::: MATERIAL FOR THIS EXERCISE

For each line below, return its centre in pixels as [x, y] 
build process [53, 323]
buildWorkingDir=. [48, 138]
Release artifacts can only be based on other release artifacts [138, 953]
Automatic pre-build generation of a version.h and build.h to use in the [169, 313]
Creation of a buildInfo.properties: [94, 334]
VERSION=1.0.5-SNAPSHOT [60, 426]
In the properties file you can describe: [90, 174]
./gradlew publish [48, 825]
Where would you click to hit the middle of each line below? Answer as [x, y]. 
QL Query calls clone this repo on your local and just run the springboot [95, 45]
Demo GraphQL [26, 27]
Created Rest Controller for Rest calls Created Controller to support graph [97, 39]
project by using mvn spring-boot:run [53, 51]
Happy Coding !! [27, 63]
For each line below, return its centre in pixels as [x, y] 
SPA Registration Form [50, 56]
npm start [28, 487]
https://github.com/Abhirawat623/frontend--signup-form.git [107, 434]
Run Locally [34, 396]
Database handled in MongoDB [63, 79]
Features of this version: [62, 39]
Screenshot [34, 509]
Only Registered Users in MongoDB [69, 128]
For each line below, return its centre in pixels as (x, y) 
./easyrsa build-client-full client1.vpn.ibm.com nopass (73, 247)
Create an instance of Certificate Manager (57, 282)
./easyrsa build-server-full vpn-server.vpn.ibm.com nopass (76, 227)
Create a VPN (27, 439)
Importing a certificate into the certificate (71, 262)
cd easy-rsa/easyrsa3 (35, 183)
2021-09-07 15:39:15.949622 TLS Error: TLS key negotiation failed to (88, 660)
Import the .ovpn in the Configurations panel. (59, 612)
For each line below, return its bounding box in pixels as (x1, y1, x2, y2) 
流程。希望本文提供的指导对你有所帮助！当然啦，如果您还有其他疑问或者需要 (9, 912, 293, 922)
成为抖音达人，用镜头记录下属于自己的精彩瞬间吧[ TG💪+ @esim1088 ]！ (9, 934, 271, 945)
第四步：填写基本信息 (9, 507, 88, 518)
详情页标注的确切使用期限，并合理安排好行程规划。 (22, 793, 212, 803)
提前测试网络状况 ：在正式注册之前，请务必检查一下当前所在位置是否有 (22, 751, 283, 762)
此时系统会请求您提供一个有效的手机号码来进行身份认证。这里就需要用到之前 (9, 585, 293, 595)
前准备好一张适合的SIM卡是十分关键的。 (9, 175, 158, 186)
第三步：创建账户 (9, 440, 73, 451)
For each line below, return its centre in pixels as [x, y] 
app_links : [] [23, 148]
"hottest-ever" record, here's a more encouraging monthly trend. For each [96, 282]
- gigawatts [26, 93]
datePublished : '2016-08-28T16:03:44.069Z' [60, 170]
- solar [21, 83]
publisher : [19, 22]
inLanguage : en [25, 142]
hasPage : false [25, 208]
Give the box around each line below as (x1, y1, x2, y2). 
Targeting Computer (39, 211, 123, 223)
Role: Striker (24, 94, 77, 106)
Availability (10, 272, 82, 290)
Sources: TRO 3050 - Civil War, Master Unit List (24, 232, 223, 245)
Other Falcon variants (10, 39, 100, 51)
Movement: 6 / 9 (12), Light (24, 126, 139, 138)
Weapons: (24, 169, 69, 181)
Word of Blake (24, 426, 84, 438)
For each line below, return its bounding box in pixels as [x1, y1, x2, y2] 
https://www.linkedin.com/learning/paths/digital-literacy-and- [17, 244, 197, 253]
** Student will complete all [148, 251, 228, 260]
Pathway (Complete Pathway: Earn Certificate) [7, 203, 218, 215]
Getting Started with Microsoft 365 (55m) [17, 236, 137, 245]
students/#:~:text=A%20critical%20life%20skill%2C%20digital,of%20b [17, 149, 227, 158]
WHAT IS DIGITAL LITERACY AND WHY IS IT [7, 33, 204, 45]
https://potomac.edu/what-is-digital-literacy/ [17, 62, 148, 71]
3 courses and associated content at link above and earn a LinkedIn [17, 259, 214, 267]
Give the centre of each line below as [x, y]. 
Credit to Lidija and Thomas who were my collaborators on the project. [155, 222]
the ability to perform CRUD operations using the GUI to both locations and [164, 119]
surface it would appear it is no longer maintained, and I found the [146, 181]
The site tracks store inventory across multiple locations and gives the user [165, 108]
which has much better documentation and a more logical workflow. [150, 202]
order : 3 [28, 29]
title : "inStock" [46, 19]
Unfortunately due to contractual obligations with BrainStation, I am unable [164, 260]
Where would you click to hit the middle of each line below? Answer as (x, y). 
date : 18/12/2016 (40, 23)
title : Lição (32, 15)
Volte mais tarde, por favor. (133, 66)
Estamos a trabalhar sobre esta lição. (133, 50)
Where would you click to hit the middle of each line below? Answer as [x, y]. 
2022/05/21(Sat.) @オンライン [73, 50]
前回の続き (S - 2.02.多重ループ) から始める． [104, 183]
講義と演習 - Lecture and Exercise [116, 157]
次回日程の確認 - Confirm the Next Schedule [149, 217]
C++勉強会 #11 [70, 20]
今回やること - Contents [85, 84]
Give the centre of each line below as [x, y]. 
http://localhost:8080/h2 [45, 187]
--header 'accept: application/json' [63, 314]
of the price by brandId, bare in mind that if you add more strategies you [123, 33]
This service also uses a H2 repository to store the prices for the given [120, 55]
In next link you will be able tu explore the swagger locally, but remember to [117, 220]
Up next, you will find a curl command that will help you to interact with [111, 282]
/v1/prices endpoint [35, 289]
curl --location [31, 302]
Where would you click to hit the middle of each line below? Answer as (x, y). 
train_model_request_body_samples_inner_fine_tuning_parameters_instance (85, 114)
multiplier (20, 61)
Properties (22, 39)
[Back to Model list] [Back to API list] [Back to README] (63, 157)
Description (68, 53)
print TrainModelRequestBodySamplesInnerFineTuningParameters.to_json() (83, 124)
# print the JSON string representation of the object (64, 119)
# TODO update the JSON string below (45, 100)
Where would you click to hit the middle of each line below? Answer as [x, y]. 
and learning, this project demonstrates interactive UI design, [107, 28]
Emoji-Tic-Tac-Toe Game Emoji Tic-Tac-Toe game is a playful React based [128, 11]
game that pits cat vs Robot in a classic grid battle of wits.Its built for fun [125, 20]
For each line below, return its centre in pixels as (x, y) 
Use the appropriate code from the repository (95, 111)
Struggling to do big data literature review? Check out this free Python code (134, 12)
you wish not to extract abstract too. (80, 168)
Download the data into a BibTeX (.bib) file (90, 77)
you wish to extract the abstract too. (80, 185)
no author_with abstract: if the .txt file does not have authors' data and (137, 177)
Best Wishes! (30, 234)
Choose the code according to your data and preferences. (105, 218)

::::::
::: MATERIAL FOR THIS EXERCISE

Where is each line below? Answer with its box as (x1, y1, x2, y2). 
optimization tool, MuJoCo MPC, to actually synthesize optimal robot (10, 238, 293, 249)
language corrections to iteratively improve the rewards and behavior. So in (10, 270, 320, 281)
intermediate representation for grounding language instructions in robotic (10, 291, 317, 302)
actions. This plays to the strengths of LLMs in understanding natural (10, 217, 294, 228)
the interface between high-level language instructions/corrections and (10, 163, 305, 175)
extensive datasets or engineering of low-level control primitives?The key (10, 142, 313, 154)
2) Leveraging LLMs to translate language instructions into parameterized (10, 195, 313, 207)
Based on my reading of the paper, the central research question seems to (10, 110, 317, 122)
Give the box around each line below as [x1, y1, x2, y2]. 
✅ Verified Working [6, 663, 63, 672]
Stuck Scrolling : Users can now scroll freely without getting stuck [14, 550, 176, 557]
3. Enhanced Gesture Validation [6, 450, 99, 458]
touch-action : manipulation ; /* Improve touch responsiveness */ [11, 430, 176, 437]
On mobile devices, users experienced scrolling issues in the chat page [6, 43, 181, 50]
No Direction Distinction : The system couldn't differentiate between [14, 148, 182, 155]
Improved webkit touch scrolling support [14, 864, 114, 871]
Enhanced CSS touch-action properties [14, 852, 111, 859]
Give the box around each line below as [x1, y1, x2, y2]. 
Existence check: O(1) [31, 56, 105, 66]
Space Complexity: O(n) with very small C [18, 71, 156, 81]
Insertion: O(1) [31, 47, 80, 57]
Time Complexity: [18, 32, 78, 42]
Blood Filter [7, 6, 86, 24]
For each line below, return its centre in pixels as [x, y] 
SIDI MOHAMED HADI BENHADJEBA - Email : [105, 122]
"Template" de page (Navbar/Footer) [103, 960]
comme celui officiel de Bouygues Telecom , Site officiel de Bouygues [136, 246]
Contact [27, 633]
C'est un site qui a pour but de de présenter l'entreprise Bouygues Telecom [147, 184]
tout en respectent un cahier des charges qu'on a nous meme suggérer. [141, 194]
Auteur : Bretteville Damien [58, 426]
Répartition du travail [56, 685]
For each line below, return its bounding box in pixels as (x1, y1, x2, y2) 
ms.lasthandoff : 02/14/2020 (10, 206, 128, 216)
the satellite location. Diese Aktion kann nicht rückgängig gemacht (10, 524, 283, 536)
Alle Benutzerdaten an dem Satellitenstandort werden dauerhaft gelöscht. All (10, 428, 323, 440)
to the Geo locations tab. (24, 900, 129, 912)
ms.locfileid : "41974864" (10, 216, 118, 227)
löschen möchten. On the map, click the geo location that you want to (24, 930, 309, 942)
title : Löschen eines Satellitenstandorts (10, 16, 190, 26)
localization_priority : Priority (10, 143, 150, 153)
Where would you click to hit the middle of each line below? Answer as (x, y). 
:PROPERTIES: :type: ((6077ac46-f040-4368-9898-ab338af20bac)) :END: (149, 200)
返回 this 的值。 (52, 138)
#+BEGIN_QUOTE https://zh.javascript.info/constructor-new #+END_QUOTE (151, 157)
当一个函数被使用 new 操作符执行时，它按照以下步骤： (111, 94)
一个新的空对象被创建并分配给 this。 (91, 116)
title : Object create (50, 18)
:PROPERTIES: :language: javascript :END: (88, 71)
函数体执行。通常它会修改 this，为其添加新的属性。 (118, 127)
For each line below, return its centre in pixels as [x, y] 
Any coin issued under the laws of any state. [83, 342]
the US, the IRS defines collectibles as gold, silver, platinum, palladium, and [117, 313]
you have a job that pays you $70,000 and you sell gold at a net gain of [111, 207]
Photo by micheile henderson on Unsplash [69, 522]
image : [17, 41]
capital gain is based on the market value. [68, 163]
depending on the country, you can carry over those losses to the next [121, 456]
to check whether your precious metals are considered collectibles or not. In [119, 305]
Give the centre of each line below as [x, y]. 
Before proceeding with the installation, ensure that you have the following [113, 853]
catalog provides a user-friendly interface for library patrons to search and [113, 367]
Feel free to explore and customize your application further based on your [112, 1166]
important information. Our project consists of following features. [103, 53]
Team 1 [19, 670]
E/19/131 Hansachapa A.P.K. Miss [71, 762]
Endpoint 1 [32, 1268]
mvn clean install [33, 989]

::::::
::: MATERIAL FOR THIS EXERCISE

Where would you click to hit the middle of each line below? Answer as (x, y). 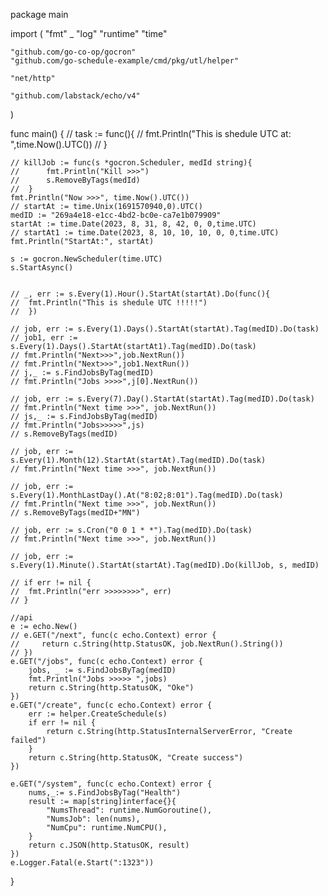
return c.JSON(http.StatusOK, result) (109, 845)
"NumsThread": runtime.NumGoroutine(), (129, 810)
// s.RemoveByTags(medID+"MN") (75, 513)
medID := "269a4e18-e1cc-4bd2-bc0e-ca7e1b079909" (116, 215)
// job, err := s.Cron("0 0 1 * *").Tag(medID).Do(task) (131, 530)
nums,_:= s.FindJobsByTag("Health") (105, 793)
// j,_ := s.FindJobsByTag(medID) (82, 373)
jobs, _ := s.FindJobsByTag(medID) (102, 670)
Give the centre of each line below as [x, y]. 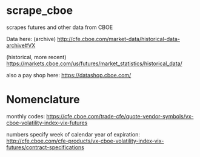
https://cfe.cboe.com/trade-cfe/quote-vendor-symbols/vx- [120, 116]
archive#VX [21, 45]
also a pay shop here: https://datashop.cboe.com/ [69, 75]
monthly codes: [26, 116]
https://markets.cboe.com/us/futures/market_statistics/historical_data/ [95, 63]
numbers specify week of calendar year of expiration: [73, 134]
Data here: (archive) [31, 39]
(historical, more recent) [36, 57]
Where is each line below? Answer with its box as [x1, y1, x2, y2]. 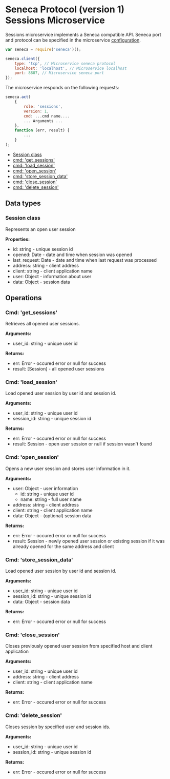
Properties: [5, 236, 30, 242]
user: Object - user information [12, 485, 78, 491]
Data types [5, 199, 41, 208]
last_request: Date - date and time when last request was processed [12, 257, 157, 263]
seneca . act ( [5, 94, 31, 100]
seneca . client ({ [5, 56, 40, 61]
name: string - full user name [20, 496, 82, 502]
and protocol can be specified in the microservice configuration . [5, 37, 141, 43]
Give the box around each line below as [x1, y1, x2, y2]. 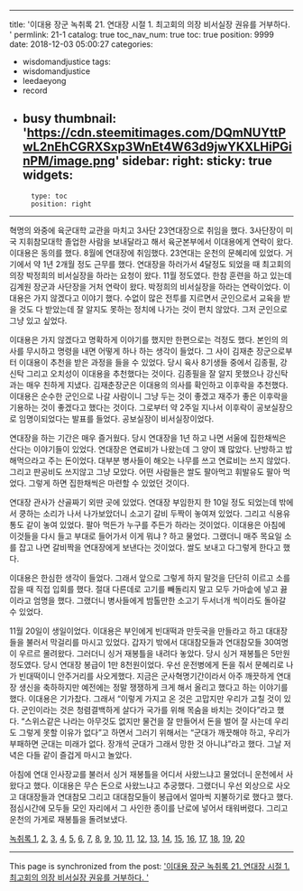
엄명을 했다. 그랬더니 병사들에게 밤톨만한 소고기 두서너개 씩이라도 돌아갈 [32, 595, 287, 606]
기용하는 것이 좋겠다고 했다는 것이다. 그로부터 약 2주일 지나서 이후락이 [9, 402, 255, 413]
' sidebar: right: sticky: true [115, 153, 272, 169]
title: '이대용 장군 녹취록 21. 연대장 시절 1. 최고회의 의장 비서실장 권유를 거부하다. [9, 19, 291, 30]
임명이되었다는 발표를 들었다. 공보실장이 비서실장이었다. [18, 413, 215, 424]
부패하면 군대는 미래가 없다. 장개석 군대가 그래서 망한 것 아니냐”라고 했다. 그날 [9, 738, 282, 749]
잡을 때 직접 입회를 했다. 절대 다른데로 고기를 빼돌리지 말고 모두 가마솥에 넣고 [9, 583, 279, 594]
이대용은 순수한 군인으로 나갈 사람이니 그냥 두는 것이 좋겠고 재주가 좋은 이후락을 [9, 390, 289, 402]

::::::

● WORK REQUIRED
Using the listing above, restate exactly the range between the lines holding "archive#VX [21, 45]" and "이대용은 순수한 군인으로", inclusive, with pictures left out.

● ANSWER FOR THIS EXERCISE
archive#VX [21, 45]
also a pay shop here: https://datashop.cboe.com/ [69, 75]
monthly codes: [26, 116]
https://markets.cboe.com/us/futures/market_statistics/historical_data/ [95, 63]
numbers specify week of calendar year of expiration: [73, 134]
Data here: (archive) [31, 39]
(historical, more recent) [36, 57]
Where is each line below? Answer with its box as [x1, y1, x2, y2]. 
Properties: [5, 236, 30, 242]
user: Object - user information [12, 485, 78, 491]
Data types [5, 199, 41, 208]
last_request: Date - date and time when last request was processed [12, 257, 157, 263]
seneca . act ( [5, 94, 31, 100]
seneca . client ({ [5, 56, 40, 61]
name: string - full user name [20, 496, 82, 502]
and protocol can be specified in the microservice configuration . [5, 37, 141, 43]
Give the box around each line below as [x1, y1, x2, y2]. 
엄명을 했다. 그랬더니 병사들에게 밤톨만한 소고기 두서너개 씩이라도 돌아갈 [32, 595, 287, 606]
기용하는 것이 좋겠다고 했다는 것이다. 그로부터 약 2주일 지나서 이후락이 [9, 402, 255, 413]
' sidebar: right: sticky: true [115, 153, 272, 169]
title: '이대용 장군 녹취록 21. 연대장 시절 1. 최고회의 의장 비서실장 권유를 거부하다. [9, 19, 291, 30]
임명이되었다는 발표를 들었다. 공보실장이 비서실장이었다. [18, 413, 215, 424]
부패하면 군대는 미래가 없다. 장개석 군대가 그래서 망한 것 아니냐”라고 했다. 그날 [9, 738, 282, 749]
잡을 때 직접 입회를 했다. 절대 다른데로 고기를 빼돌리지 말고 모두 가마솥에 넣고 [9, 583, 279, 594]
이대용은 순수한 군인으로 나갈 사람이니 그냥 두는 것이 좋겠고 재주가 좋은 이후락을 [9, 390, 289, 402]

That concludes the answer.